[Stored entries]
-- Opening Marker --
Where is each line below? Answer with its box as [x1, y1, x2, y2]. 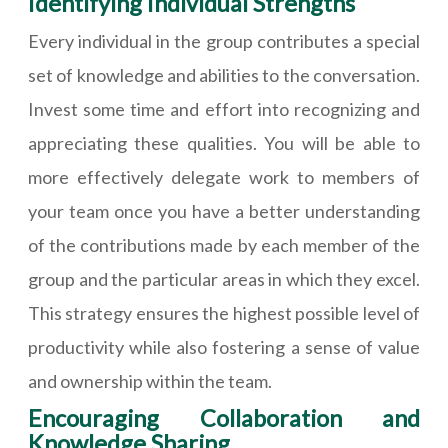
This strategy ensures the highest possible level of [28, 302, 420, 325]
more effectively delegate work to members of [28, 166, 420, 189]
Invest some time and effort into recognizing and [28, 98, 420, 121]
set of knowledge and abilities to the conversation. [28, 64, 420, 87]
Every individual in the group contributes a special [28, 30, 420, 53]
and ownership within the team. [28, 370, 272, 393]
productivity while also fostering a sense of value [28, 336, 420, 359]
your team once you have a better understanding [28, 200, 420, 223]
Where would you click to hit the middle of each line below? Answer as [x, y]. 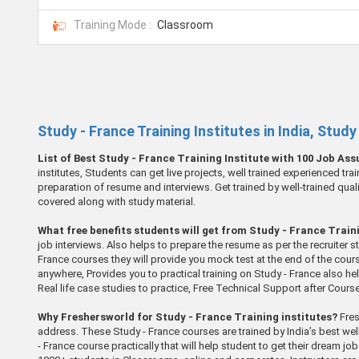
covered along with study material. [117, 201]
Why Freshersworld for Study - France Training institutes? [188, 317]
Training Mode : [113, 25]
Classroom [185, 25]
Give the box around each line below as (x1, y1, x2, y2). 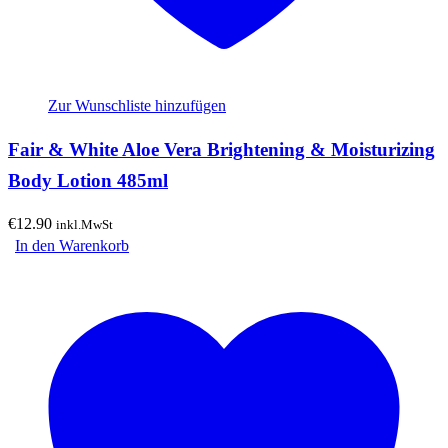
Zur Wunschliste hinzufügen (48, 97, 226, 115)
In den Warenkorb (15, 236, 129, 254)
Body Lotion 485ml (8, 169, 168, 191)
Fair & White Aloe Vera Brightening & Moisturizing (8, 138, 435, 160)
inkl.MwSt (56, 216, 113, 232)
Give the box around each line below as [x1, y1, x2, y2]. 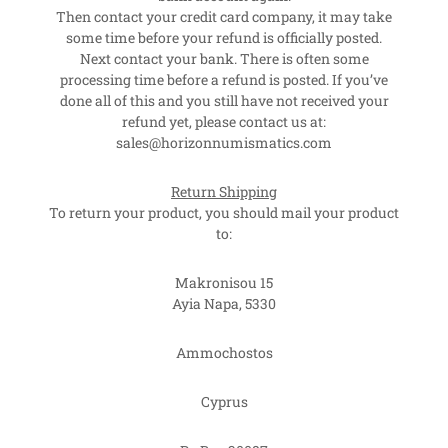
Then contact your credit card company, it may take [56, 6, 392, 26]
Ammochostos [175, 342, 273, 362]
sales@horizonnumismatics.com [116, 132, 332, 152]
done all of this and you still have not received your [59, 90, 389, 110]
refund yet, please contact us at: [122, 111, 326, 131]
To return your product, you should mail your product [49, 202, 399, 222]
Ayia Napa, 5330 [172, 293, 276, 313]
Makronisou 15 [175, 272, 273, 292]
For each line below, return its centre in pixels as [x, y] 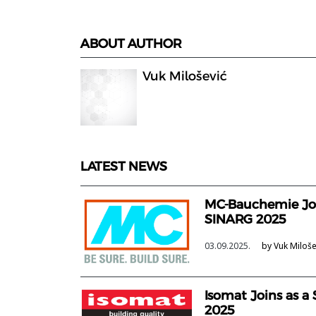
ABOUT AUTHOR [131, 43]
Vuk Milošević [185, 76]
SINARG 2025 [245, 219]
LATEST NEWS [124, 166]
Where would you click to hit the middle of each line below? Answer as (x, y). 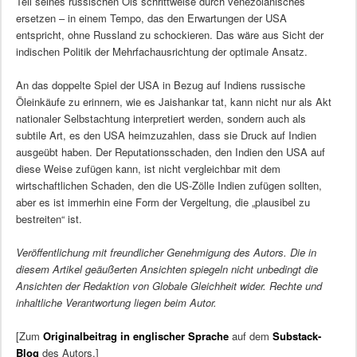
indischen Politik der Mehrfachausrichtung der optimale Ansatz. (161, 51)
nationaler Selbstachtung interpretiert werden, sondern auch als (161, 118)
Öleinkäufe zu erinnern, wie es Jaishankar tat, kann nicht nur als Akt (173, 101)
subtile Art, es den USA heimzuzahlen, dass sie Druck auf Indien (166, 135)
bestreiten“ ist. (49, 218)
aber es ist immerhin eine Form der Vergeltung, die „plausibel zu (163, 202)
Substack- (296, 336)
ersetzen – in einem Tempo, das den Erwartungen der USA (151, 18)
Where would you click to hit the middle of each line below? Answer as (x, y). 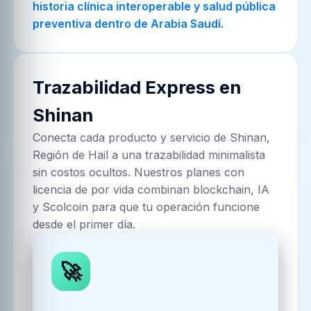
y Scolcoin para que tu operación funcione (146, 207)
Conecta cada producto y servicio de (132, 138)
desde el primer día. (84, 225)
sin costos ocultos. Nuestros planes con (139, 173)
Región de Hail (71, 155)
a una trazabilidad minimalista (187, 155)
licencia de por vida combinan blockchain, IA (151, 190)
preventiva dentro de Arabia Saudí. (128, 23)
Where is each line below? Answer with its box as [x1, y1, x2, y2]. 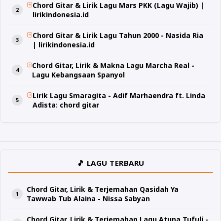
-- Closing Marker --
Task: Scan the records above and report every line with the string "Training".

Exercise solution:
Why Freshersworld for Study - France Training institutes? [188, 317]
Training Mode : [113, 25]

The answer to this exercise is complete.